* Material for the task:
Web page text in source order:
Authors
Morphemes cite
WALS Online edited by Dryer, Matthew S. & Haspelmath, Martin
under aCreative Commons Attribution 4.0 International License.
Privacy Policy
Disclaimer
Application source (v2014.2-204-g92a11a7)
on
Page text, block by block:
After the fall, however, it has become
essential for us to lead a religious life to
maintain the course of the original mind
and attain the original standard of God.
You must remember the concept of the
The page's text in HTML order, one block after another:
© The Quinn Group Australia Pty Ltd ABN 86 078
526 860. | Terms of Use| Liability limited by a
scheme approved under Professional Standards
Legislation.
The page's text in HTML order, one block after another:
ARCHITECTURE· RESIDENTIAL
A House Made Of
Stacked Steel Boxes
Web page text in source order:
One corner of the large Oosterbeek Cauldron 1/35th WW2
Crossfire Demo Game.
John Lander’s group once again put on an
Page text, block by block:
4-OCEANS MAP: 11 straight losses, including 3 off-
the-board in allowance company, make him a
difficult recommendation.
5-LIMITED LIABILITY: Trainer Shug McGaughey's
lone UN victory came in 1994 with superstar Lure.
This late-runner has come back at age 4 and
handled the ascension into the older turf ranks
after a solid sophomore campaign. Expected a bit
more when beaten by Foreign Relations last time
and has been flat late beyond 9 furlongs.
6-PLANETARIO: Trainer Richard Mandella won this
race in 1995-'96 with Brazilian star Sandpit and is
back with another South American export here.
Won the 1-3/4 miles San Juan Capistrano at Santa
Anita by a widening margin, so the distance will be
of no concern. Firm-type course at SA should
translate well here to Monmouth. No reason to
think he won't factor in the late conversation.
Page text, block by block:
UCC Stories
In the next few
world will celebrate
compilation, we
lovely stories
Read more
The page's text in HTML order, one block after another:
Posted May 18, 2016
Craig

* Exercise: Copy out the data exactly as it stands, leaving nothing out.

* Answer below:
Web page text in source order:
Authors
Morphemes cite
WALS Online edited by Dryer, Matthew S. & Haspelmath, Martin
under aCreative Commons Attribution 4.0 International License.
Privacy Policy
Disclaimer
Application source (v2014.2-204-g92a11a7)
on
Page text, block by block:
After the fall, however, it has become
essential for us to lead a religious life to
maintain the course of the original mind
and attain the original standard of God.
You must remember the concept of the
The page's text in HTML order, one block after another:
© The Quinn Group Australia Pty Ltd ABN 86 078
526 860. | Terms of Use| Liability limited by a
scheme approved under Professional Standards
Legislation.
The page's text in HTML order, one block after another:
ARCHITECTURE· RESIDENTIAL
A House Made Of
Stacked Steel Boxes
Web page text in source order:
One corner of the large Oosterbeek Cauldron 1/35th WW2
Crossfire Demo Game.
John Lander’s group once again put on an
Page text, block by block:
4-OCEANS MAP: 11 straight losses, including 3 off-
the-board in allowance company, make him a
difficult recommendation.
5-LIMITED LIABILITY: Trainer Shug McGaughey's
lone UN victory came in 1994 with superstar Lure.
This late-runner has come back at age 4 and
handled the ascension into the older turf ranks
after a solid sophomore campaign. Expected a bit
more when beaten by Foreign Relations last time
and has been flat late beyond 9 furlongs.
6-PLANETARIO: Trainer Richard Mandella won this
race in 1995-'96 with Brazilian star Sandpit and is
back with another South American export here.
Won the 1-3/4 miles San Juan Capistrano at Santa
Anita by a widening margin, so the distance will be
of no concern. Firm-type course at SA should
translate well here to Monmouth. No reason to
think he won't factor in the late conversation.
Page text, block by block:
UCC Stories
In the next few
world will celebrate
compilation, we
lovely stories
Read more
The page's text in HTML order, one block after another:
Posted May 18, 2016
Craig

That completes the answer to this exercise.